As others have said, a solid fuel boiler is not an instant on appliance like a gas or oil fired boiler would be. It takes a while to get the fire ramped up to full output, especially when it's trying to meet the building load as well as warm itself up. When the boiler is sized closely to the required heat output, it can be a real struggle.

BTU storage of some type would really help your situation along with some kind of boiler protection mixing device.
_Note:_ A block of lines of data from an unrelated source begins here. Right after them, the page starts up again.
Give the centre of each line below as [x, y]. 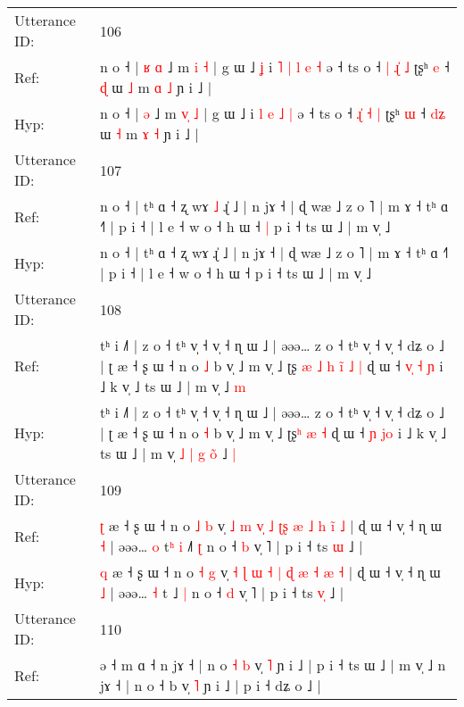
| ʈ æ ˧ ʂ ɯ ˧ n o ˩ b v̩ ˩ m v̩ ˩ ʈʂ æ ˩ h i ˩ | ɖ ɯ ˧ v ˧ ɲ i [271, 366]
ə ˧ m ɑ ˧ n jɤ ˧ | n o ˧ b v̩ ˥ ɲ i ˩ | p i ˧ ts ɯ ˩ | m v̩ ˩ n [273, 665]
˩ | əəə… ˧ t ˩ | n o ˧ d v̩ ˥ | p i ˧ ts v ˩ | [222, 592]
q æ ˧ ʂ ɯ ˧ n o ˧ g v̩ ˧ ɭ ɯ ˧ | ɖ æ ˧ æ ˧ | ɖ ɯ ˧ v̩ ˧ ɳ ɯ [270, 572]
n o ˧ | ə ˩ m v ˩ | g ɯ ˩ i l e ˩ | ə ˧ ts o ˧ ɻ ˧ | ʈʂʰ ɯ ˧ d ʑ [273, 113]
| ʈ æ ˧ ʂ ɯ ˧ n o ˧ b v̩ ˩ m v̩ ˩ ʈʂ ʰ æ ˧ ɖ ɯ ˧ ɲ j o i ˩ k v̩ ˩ [273, 433]
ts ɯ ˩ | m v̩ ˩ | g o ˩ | [168, 453]
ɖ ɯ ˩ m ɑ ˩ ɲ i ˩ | [156, 87]
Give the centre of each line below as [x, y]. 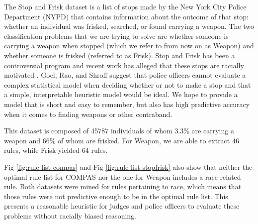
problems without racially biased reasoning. [70, 215]
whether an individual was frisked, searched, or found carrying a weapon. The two [129, 26]
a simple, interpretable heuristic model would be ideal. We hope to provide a [121, 94]
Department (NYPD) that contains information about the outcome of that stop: [127, 16]
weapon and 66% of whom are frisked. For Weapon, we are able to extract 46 [122, 140]
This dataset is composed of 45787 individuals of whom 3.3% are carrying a [119, 131]
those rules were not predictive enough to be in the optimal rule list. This [116, 196]
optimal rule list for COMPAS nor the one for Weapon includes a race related [123, 176]
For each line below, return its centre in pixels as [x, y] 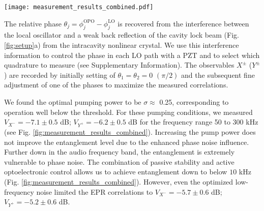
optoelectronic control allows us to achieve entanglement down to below [116, 172]
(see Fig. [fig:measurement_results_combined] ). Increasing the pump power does [130, 131]
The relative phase [33, 23]
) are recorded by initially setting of [60, 74]
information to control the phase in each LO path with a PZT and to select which [132, 55]
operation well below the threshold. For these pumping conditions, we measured [128, 112]
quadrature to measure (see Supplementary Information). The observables [119, 65]
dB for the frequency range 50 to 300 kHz [193, 122]
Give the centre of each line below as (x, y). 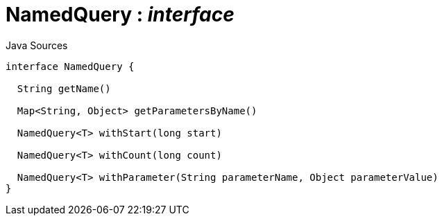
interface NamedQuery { (70, 66)
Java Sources (37, 45)
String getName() (64, 88)
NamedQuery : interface (120, 15)
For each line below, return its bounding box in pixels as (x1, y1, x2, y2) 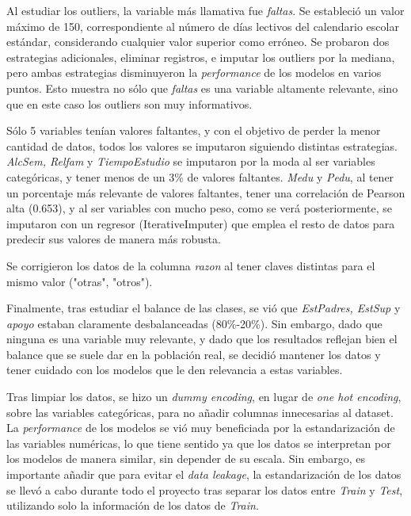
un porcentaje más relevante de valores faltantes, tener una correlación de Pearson (6, 184, 405, 201)
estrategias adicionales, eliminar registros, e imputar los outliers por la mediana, (6, 48, 395, 65)
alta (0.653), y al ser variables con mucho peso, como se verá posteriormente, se (6, 200, 393, 216)
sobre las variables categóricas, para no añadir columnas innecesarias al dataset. (6, 403, 394, 420)
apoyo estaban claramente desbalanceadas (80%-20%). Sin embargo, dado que (6, 315, 382, 331)
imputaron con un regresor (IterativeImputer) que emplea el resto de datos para (6, 215, 395, 231)
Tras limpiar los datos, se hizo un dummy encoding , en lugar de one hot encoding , (6, 388, 401, 405)
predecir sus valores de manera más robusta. (6, 231, 221, 247)
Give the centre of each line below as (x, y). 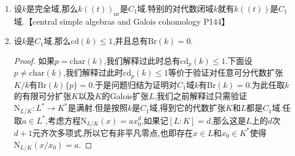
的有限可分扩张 (43, 96)
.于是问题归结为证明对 (135, 84)
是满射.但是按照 (98, 108)
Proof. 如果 (34, 60)
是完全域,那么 (52, 8)
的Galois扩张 (125, 96)
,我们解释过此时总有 (142, 60)
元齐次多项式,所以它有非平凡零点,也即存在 (113, 132)
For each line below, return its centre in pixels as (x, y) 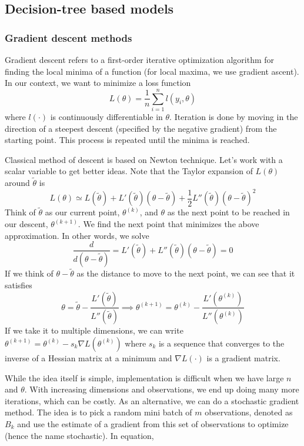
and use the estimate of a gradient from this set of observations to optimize (153, 423)
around (17, 183)
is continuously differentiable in (106, 116)
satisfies (19, 284)
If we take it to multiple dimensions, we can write (94, 330)
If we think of (29, 273)
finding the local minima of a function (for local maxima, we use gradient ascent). (152, 71)
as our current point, (82, 212)
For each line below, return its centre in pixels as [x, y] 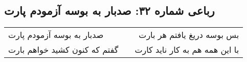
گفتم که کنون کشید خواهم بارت [63, 50]
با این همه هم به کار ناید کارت [187, 50]
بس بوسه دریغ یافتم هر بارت [189, 35]
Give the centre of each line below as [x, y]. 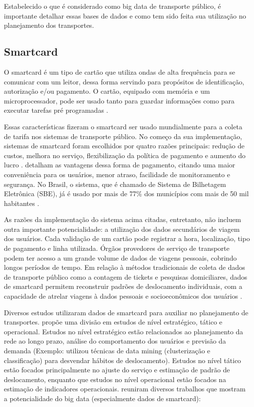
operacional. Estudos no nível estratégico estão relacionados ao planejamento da [124, 331]
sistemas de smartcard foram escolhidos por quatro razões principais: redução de [124, 146]
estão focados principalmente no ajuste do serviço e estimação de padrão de [117, 370]
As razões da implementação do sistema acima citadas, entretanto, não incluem [123, 219]
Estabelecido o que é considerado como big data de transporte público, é [113, 6]
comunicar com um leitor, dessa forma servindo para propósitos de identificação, [124, 81]
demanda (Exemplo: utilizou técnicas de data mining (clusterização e [107, 351]
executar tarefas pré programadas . [56, 110]
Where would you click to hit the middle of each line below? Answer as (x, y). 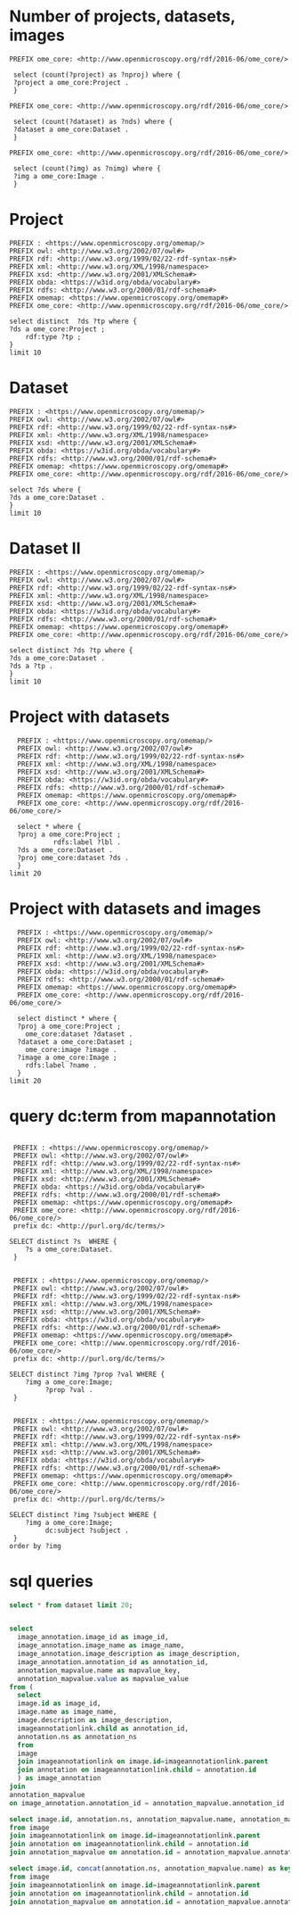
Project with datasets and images (135, 908)
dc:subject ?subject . (87, 1530)
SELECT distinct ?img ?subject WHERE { (83, 1514)
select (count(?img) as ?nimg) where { (87, 168)
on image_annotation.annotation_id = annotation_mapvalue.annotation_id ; (151, 1803)
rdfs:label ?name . (61, 1065)
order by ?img (36, 1546)
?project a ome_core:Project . (71, 82)

Either a Termovar type valve or an injection mixing circ set up to protect the boiler would help your situation out immensely.

If you have a high mass radiant slab, it is nearly mandatory to have some kind of storage to cope with the huge btu load dumped on the system when it calls for heat. Can it be done other ways? Yes, but you'll find that a healthy amount (minimum of 300-500 gallons of water stored at 180* or so is far simpler than trying to out engineer what is happening in your system. 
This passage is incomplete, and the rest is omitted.